- Opening Delimiter -

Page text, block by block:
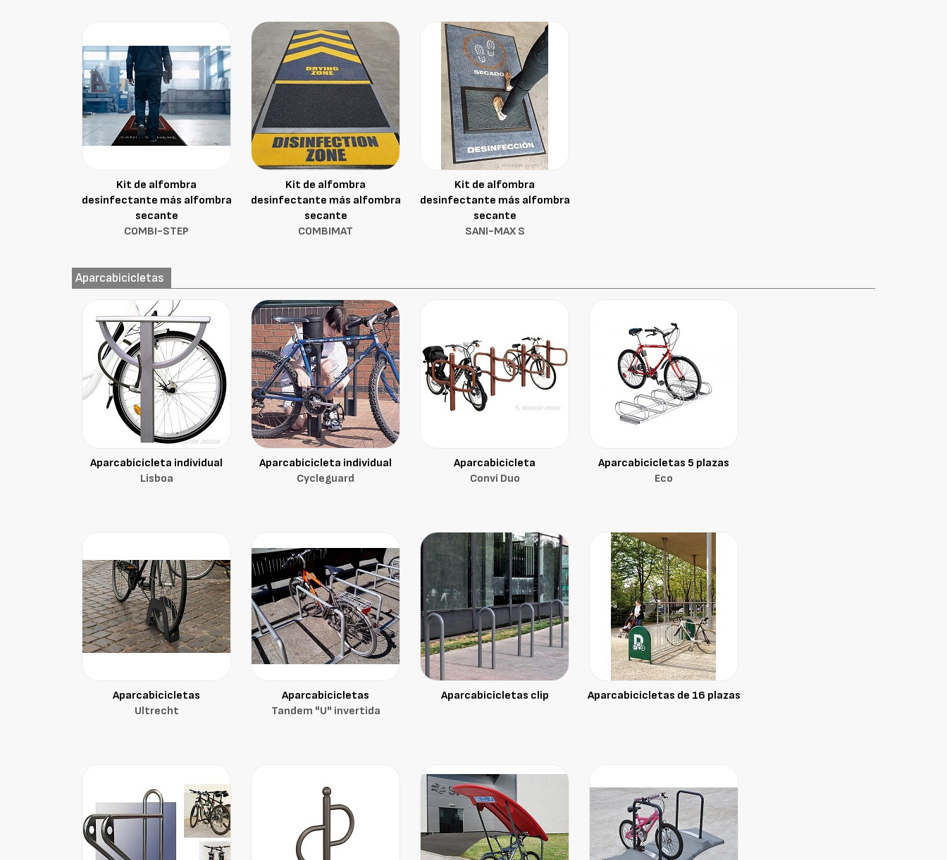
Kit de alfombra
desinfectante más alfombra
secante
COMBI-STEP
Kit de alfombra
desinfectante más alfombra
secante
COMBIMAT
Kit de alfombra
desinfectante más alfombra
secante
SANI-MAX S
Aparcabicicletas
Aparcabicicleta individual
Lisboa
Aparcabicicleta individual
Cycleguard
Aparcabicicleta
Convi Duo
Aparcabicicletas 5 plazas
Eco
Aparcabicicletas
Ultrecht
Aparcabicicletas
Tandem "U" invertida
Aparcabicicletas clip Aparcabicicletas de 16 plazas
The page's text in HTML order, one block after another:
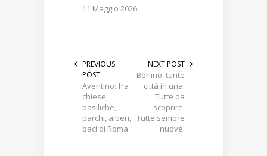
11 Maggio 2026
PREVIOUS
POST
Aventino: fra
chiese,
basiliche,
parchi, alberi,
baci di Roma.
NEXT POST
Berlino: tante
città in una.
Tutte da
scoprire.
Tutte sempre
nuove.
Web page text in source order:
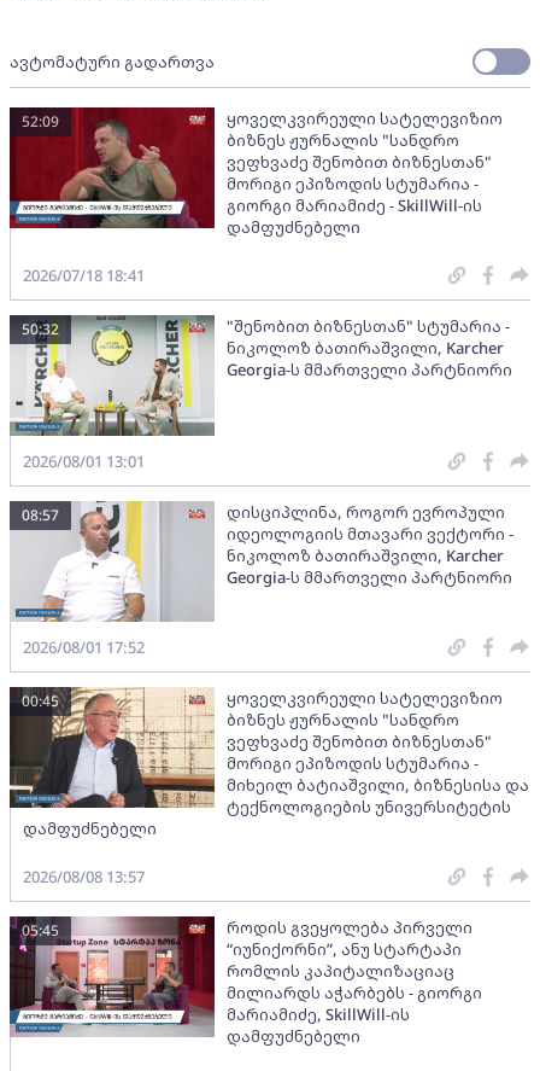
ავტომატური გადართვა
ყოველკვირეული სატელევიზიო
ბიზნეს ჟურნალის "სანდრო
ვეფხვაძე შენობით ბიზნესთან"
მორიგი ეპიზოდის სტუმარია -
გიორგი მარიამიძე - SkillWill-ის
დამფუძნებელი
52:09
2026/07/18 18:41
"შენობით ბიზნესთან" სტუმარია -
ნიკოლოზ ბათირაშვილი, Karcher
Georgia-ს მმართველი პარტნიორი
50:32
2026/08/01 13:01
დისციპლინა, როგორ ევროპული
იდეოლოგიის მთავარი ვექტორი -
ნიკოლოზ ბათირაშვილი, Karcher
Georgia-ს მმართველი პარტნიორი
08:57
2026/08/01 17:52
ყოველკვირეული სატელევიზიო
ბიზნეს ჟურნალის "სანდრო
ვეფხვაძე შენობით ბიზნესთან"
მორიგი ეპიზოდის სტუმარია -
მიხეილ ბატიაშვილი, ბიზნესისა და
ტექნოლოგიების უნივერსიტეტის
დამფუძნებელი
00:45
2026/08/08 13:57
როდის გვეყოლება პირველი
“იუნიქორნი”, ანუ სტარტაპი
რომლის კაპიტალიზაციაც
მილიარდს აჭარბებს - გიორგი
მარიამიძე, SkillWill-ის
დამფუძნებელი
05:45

- Closing Delimiter -

Task directions
Within the entries above, give again exactly the lines starting at the one that contains "Aparcabicicletas clip Aparcabicicletas" and ending at the one that contains "2026/08/01 13:01", leaving out the pictures.

Solved exercise
Aparcabicicletas clip Aparcabicicletas de 16 plazas
The page's text in HTML order, one block after another:
11 Maggio 2026
PREVIOUS
POST
Aventino: fra
chiese,
basiliche,
parchi, alberi,
baci di Roma.
NEXT POST
Berlino: tante
città in una.
Tutte da
scoprire.
Tutte sempre
nuove.
Web page text in source order:
ავტომატური გადართვა
ყოველკვირეული სატელევიზიო
ბიზნეს ჟურნალის "სანდრო
ვეფხვაძე შენობით ბიზნესთან"
მორიგი ეპიზოდის სტუმარია -
გიორგი მარიამიძე - SkillWill-ის
დამფუძნებელი
52:09
2026/07/18 18:41
"შენობით ბიზნესთან" სტუმარია -
ნიკოლოზ ბათირაშვილი, Karcher
Georgia-ს მმართველი პარტნიორი
50:32
2026/08/01 13:01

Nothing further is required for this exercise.